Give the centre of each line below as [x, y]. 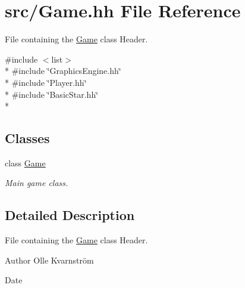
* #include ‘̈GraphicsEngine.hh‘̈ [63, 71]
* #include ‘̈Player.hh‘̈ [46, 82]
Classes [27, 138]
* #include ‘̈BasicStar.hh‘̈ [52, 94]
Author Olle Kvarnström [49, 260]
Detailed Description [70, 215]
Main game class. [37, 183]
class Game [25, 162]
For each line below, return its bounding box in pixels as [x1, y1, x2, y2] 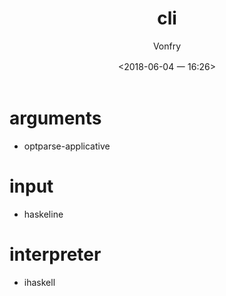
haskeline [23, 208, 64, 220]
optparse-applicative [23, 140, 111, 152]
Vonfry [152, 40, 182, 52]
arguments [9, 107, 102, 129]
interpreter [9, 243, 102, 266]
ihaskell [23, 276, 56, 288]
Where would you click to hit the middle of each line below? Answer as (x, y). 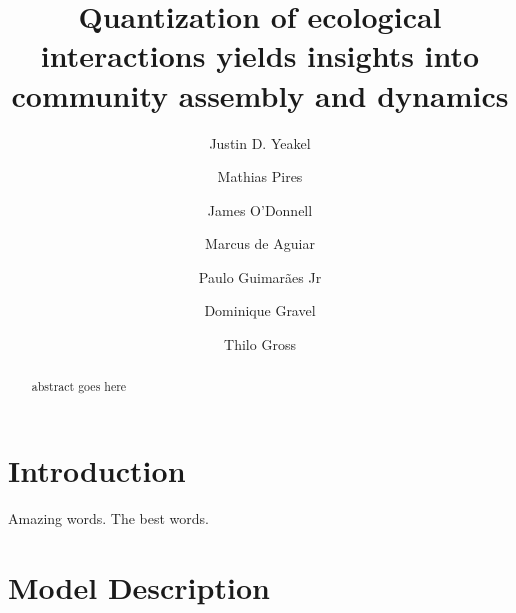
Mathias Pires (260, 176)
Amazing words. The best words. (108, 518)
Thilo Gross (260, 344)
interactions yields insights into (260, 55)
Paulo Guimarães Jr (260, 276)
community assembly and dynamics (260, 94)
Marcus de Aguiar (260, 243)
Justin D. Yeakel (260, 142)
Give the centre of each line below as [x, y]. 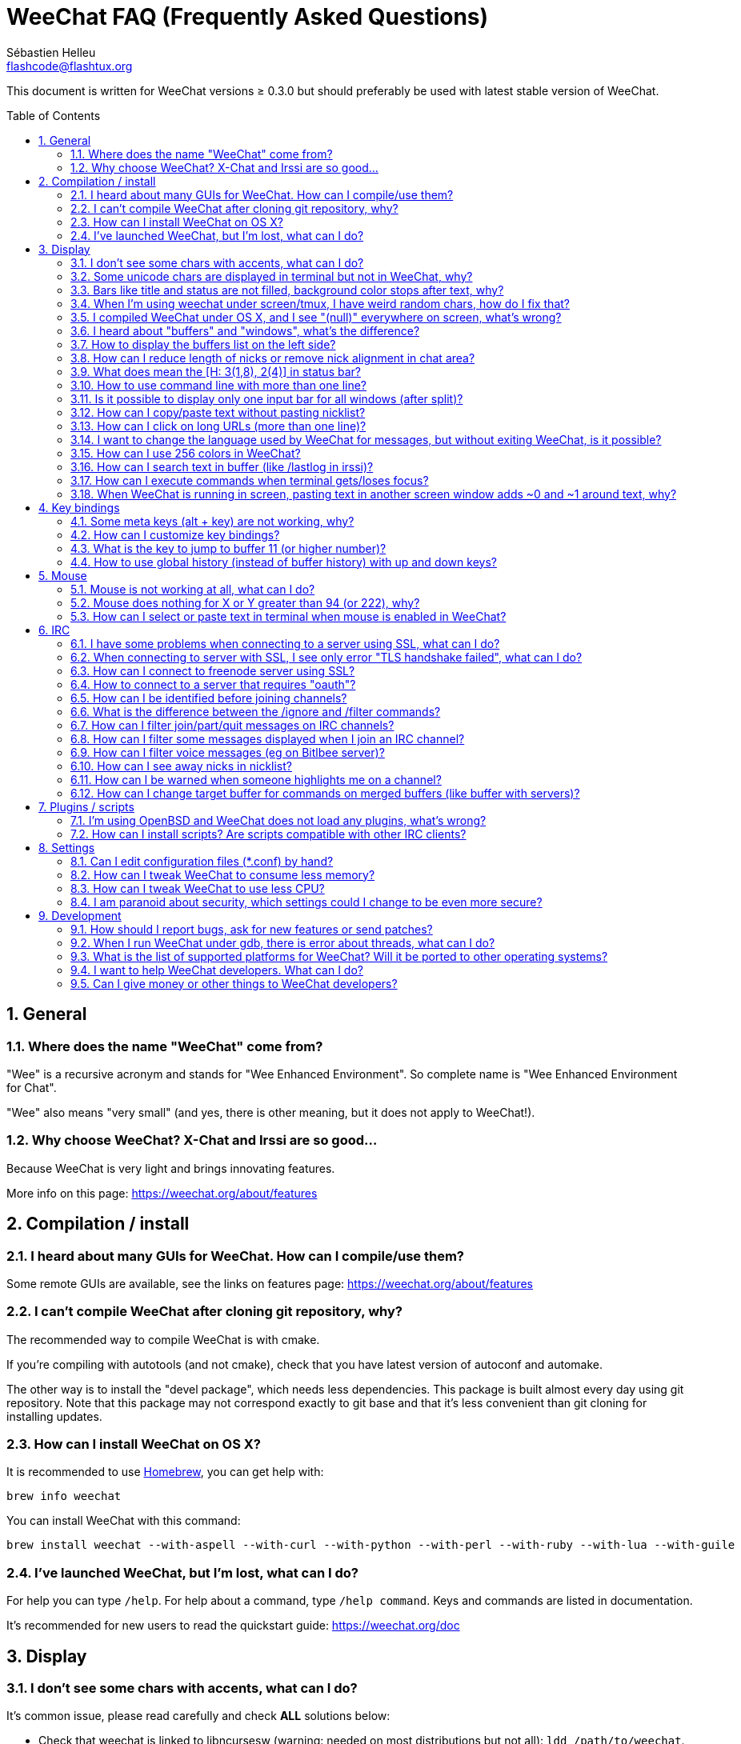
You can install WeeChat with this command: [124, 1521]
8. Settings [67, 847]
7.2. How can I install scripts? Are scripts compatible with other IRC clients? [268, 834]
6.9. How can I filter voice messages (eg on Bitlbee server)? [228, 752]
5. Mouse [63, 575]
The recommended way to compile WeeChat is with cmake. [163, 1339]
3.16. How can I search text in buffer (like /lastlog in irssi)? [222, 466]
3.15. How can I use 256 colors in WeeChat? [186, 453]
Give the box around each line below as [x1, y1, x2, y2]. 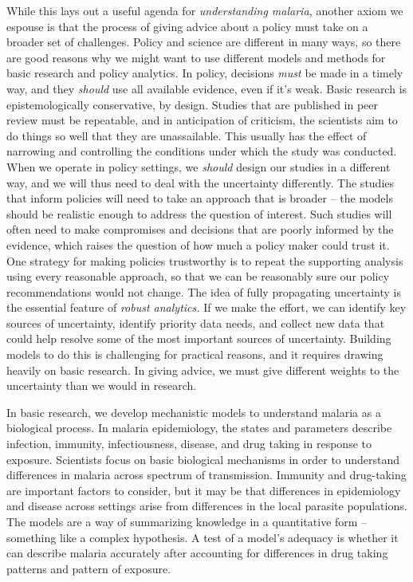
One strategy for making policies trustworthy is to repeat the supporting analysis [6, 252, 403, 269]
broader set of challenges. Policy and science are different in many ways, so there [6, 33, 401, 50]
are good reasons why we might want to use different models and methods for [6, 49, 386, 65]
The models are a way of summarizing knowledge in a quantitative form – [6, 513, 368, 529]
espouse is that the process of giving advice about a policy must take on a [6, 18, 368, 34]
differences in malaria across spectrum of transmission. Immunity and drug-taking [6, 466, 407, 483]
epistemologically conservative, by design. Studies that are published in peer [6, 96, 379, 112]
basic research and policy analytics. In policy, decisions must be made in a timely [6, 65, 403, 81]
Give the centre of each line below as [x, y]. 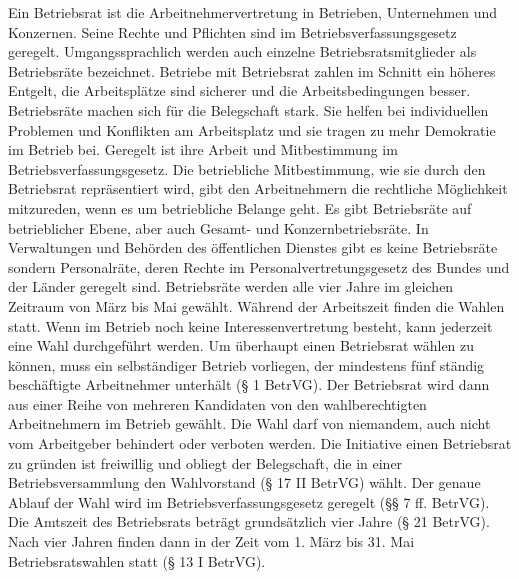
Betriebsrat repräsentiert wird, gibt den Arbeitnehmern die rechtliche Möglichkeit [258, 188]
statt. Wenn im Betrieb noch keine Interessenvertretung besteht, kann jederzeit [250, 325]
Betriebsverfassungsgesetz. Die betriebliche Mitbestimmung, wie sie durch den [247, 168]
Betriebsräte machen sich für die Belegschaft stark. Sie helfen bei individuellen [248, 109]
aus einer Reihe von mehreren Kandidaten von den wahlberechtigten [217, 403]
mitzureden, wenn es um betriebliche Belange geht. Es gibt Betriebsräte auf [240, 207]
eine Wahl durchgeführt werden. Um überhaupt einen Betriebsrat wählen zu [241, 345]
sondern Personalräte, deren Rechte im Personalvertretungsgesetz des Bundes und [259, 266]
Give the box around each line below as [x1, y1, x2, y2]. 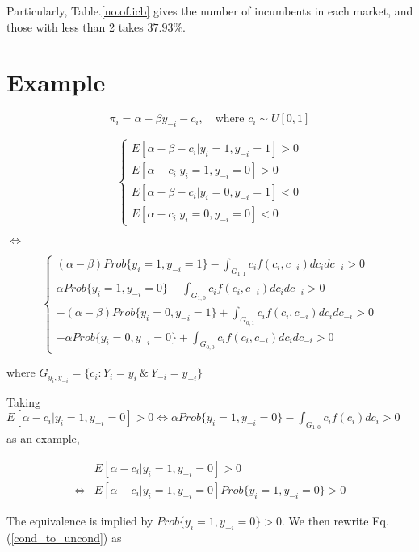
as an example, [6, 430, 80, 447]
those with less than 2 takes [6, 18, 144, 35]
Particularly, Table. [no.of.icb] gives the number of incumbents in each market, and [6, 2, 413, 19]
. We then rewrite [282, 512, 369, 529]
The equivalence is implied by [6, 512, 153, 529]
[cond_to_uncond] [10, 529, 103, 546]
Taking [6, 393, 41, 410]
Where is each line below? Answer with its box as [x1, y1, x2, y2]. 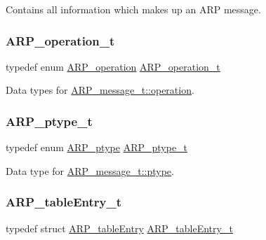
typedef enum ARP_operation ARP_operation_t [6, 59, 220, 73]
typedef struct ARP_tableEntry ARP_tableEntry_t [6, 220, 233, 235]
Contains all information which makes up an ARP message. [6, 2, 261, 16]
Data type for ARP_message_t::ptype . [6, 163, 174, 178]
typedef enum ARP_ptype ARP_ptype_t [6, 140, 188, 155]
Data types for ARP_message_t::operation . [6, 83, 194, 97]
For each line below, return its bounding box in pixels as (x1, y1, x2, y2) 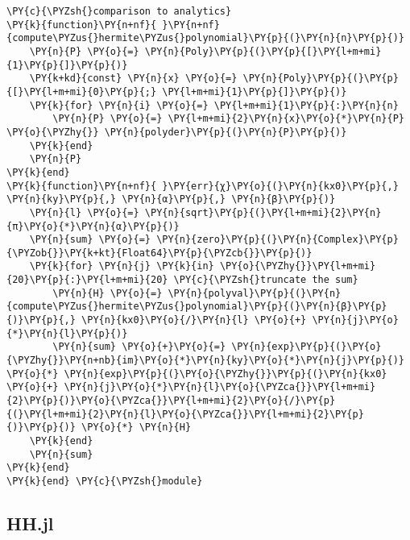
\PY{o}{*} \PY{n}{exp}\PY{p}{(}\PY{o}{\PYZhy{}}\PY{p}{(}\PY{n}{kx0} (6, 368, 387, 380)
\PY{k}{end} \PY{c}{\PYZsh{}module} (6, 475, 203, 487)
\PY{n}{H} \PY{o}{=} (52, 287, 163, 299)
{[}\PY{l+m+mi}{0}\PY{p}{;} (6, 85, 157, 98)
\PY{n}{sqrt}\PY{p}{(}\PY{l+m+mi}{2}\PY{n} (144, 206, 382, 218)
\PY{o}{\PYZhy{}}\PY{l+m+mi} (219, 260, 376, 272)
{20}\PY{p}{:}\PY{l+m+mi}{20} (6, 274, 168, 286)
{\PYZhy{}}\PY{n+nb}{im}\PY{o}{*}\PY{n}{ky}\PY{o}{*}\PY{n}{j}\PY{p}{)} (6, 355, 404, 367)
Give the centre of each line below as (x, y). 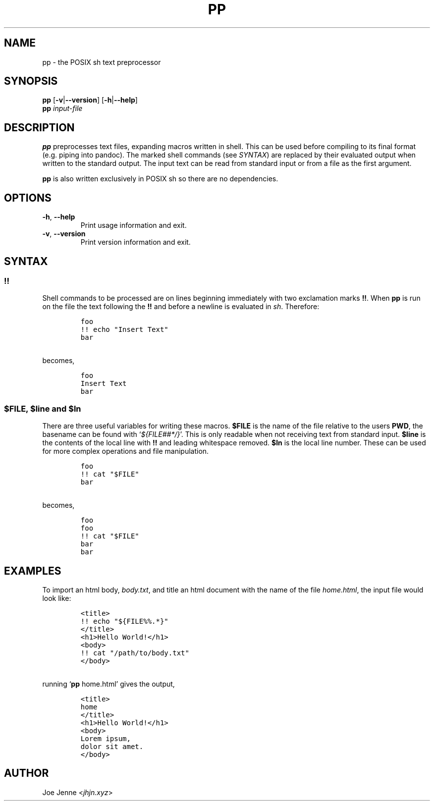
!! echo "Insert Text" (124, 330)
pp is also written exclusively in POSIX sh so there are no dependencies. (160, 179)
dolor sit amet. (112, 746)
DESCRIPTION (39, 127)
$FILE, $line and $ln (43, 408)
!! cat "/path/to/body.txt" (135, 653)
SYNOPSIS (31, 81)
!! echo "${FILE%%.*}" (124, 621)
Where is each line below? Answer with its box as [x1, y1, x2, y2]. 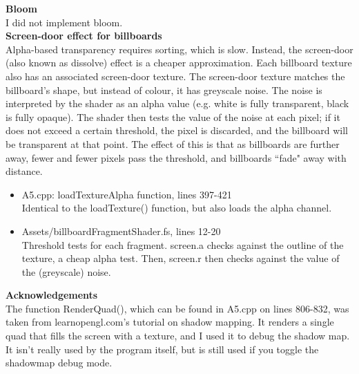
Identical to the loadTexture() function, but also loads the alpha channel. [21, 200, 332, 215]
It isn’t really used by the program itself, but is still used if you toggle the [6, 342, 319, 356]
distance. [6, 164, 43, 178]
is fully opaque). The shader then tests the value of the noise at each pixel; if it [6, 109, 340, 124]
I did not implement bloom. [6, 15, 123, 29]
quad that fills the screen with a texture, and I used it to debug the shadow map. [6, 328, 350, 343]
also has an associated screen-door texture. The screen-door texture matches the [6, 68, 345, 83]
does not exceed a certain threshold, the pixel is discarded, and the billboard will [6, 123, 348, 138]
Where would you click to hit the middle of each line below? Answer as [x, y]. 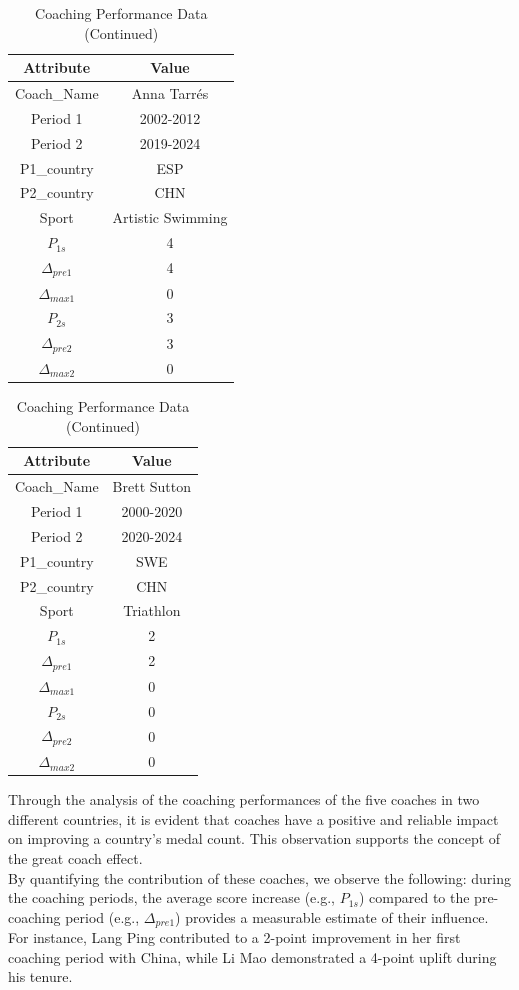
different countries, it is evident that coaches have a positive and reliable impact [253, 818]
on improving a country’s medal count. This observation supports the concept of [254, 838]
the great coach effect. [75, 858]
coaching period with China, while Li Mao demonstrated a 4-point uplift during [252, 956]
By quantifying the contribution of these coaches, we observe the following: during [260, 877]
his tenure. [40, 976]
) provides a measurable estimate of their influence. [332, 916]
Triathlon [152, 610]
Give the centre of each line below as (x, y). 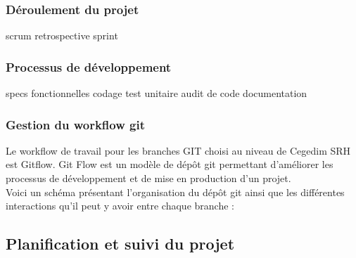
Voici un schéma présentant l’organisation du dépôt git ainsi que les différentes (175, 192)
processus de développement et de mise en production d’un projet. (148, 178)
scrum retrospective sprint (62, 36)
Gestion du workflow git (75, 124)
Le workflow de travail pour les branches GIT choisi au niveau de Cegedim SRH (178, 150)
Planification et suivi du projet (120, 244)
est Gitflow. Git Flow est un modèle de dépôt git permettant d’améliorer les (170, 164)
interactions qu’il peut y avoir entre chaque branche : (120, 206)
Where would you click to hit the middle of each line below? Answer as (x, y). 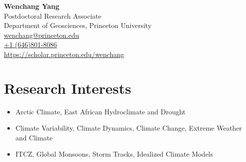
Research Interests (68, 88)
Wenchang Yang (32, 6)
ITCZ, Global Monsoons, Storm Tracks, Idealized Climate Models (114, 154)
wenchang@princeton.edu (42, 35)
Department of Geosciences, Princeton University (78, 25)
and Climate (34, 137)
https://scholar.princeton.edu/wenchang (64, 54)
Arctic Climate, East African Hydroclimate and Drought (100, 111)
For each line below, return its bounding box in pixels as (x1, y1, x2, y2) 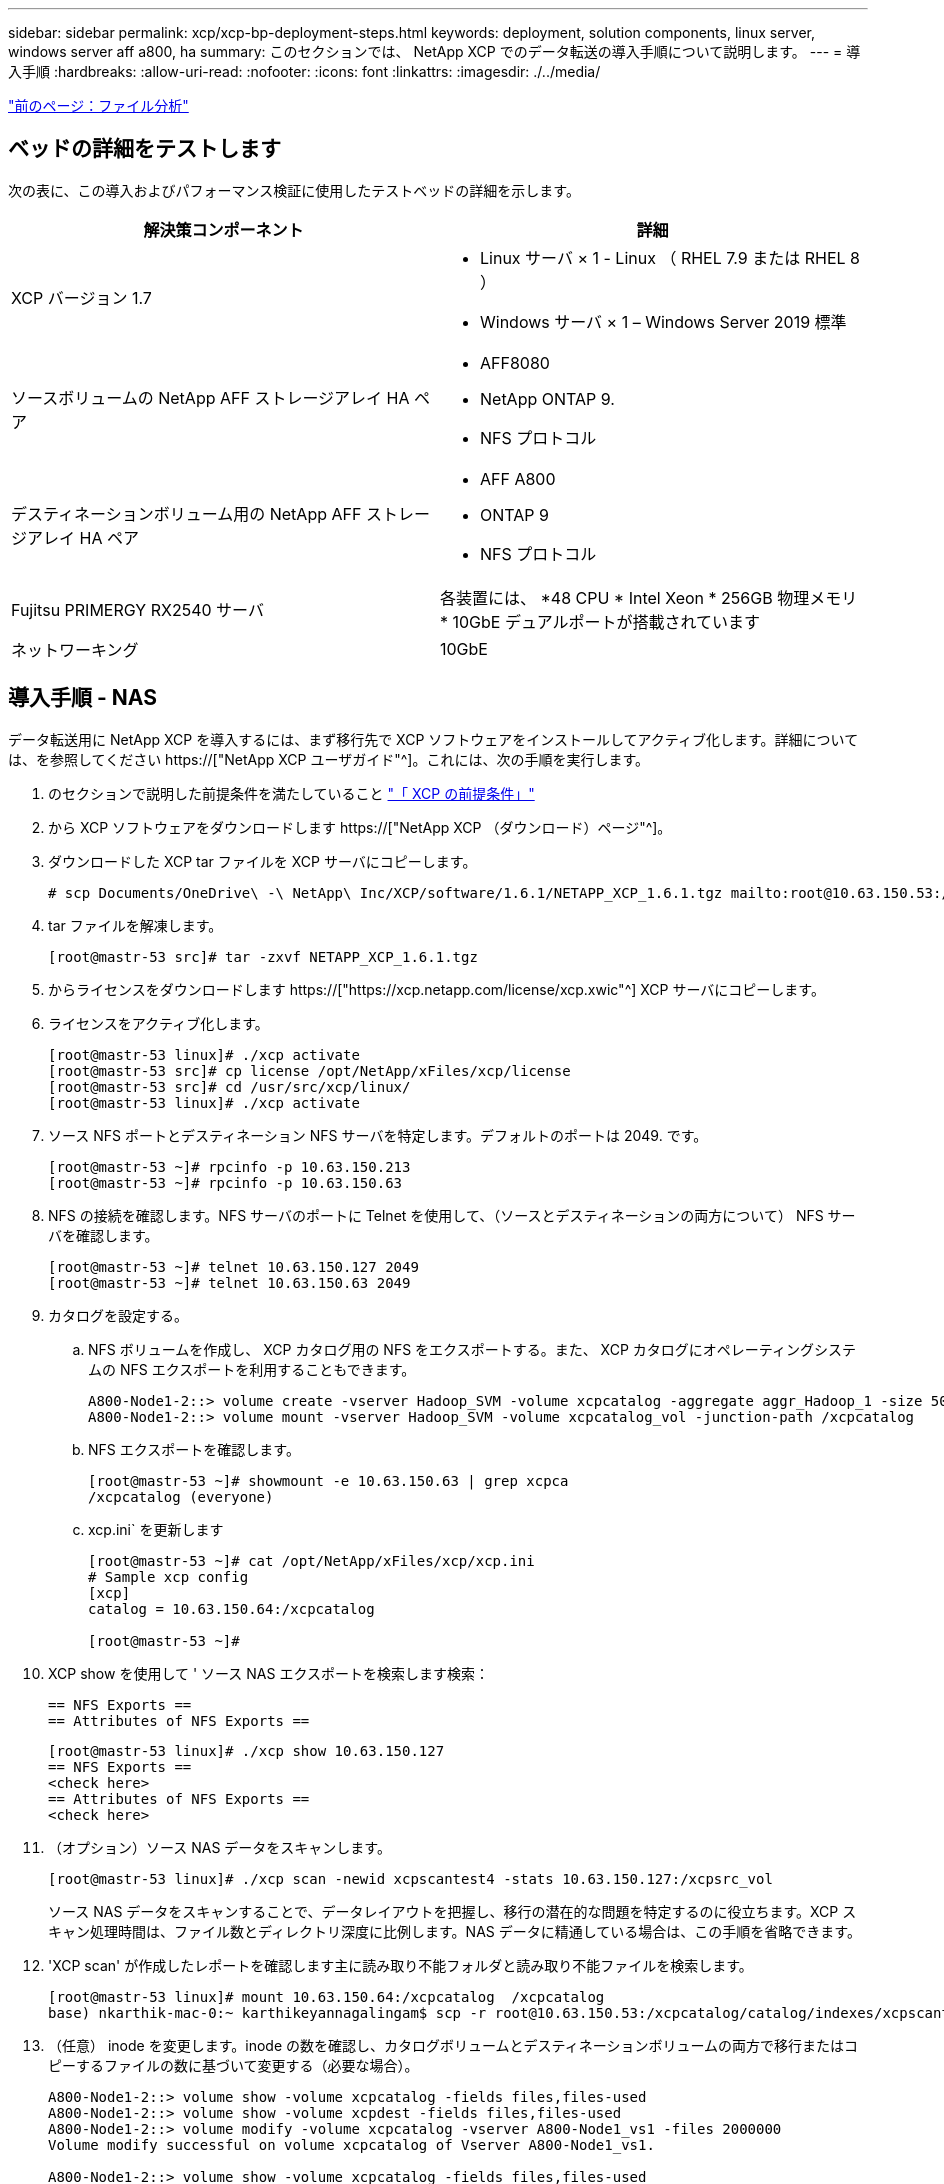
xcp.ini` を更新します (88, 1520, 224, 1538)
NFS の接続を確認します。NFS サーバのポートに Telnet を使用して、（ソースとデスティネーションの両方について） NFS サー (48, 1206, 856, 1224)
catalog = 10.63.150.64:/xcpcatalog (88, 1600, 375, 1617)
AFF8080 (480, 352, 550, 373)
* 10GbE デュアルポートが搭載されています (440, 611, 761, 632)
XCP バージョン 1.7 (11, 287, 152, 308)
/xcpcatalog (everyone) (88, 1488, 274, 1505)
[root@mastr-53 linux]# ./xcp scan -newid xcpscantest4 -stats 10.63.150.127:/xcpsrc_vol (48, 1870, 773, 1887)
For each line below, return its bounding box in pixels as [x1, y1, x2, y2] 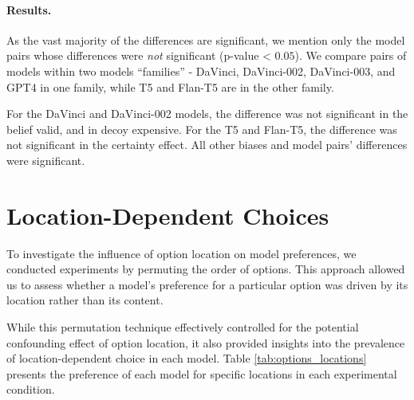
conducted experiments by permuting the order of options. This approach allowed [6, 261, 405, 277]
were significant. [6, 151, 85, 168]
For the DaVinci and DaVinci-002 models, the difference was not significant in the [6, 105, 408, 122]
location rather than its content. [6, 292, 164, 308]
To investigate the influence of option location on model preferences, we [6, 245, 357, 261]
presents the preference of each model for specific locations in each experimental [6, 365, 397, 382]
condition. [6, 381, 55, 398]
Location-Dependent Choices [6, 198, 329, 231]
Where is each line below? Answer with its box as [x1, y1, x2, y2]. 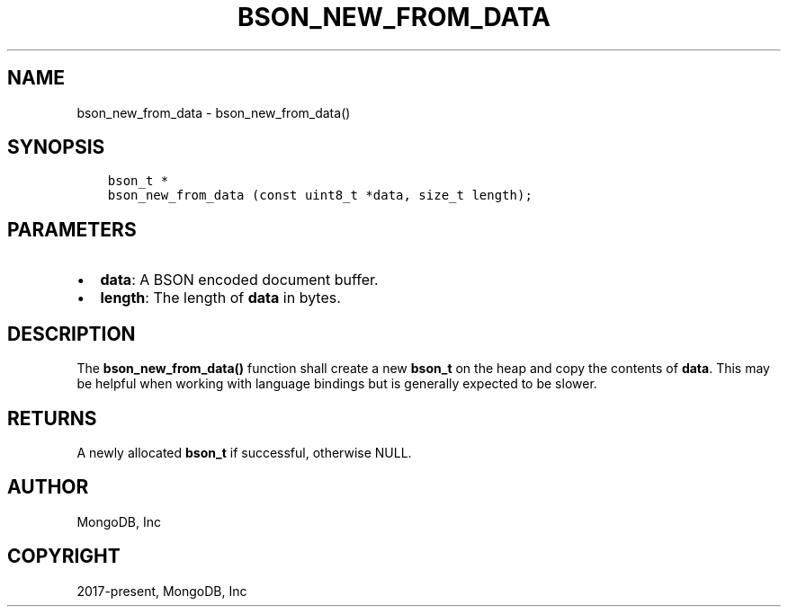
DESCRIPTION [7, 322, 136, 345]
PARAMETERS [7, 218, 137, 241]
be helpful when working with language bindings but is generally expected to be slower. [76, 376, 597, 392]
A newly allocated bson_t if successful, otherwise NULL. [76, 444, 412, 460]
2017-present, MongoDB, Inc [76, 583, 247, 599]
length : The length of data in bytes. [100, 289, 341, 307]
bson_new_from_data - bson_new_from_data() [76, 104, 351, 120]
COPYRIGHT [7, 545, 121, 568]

◆ **Task item**: Working from the data above, repeat exactly, and only, the lines that begin at the line containing "Main game class. [37, 183]" and stop after the line containing "ihaskell [23, 276, 56, 288]"; pictures are not copied.

◆ **Task result**:
Main game class. [37, 183]
class Game [25, 162]
For each line below, return its bounding box in pixels as [x1, y1, x2, y2] 
haskeline [23, 208, 64, 220]
optparse-applicative [23, 140, 111, 152]
Vonfry [152, 40, 182, 52]
arguments [9, 107, 102, 129]
interpreter [9, 243, 102, 266]
ihaskell [23, 276, 56, 288]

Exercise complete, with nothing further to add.